We talk til one, she is driving home from visiting her mother a few hours south. I miss my mother. 1 pm, eleven more hours. Managed to miss all the morning news shows with segments on what to do for mom, special stories about mom, newscasters’ good wishes to their moms and their wives and all the moms… It turns out I was invited to friends for dinner, which I hadn’t realized but welcome. Scudding clouds, sun, we go walking up in back and soon it is time to go for dinner.

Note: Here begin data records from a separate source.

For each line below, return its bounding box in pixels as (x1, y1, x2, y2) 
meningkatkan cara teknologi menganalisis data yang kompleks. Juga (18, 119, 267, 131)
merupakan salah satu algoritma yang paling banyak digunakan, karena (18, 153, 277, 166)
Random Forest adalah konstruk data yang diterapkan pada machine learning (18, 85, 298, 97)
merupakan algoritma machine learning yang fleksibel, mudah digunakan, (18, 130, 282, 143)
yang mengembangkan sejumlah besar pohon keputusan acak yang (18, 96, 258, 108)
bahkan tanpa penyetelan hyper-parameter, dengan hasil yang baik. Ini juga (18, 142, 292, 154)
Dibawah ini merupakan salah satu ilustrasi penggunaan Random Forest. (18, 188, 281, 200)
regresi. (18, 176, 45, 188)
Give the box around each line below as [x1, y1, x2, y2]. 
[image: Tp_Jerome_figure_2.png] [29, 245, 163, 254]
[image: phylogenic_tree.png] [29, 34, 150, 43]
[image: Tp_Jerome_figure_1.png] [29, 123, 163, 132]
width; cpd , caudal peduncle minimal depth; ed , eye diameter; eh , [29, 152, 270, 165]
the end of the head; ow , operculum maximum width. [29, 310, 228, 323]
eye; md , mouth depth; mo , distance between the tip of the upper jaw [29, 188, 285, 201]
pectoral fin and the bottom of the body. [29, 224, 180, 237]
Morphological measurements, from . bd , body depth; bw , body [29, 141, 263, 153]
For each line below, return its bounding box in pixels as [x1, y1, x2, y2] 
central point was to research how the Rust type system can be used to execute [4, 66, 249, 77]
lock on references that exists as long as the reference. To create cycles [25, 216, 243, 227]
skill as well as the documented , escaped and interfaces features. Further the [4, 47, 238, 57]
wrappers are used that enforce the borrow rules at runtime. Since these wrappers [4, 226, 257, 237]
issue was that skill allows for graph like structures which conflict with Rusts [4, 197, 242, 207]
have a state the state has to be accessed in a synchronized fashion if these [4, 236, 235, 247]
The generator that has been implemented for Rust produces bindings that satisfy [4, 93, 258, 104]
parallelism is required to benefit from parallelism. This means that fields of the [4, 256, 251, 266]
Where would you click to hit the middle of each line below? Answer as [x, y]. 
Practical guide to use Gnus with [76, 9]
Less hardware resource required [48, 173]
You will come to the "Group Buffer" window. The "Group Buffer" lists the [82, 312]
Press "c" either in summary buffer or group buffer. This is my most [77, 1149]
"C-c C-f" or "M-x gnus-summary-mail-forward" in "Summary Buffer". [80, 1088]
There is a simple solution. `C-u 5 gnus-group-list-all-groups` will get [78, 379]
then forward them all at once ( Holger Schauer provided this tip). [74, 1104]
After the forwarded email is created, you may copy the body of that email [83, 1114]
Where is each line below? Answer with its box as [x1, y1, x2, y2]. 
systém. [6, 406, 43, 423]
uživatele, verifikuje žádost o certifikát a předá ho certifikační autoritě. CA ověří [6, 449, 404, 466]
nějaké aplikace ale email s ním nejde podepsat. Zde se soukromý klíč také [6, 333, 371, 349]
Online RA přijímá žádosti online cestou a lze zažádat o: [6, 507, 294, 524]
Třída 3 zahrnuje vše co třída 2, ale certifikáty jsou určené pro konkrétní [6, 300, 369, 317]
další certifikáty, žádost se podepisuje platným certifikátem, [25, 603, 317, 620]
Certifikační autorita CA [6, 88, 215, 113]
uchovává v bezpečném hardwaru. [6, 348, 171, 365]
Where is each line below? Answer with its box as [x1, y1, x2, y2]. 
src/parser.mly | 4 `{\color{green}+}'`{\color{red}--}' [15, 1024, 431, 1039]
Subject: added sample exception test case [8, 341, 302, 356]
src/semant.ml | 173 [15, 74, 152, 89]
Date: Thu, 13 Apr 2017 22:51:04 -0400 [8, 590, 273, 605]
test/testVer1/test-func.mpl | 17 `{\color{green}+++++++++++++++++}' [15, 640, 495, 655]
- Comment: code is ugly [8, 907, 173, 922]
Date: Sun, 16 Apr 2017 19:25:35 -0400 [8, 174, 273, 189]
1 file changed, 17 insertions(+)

No mention there made of M day. It feels odd, but it’s a relief, like this silly day has not alien-like taken over the general population. Forget that BS. We eat and drink and watch the sun set over the Catskills. Our two younger intact males, unattended for a bit too long by their humans, go at each other so much that theirs ends up having an erection that won’t quit, it is hilarious although merits a call to the vet. He is horribly sore but otherwise ok.
I hit home just in time for The Good Wife, season finale. Love that show. Tough ending. Good watch for M day. Now it’s barely ten hours up, but it seems just about time to call it a day. Wake up in a few hours and it will be M day +1.
And that, is how I survived M day 2016. Next year, maybe I’ll try to go away, perhaps to a time zone far, far away. Or perhaps, like the song says, Checkin’ that calendar, X’in days off, by next year it really won’t hurt quite so much, and the stealth emotional sinkholes will be just a few fewer and further between. Hey.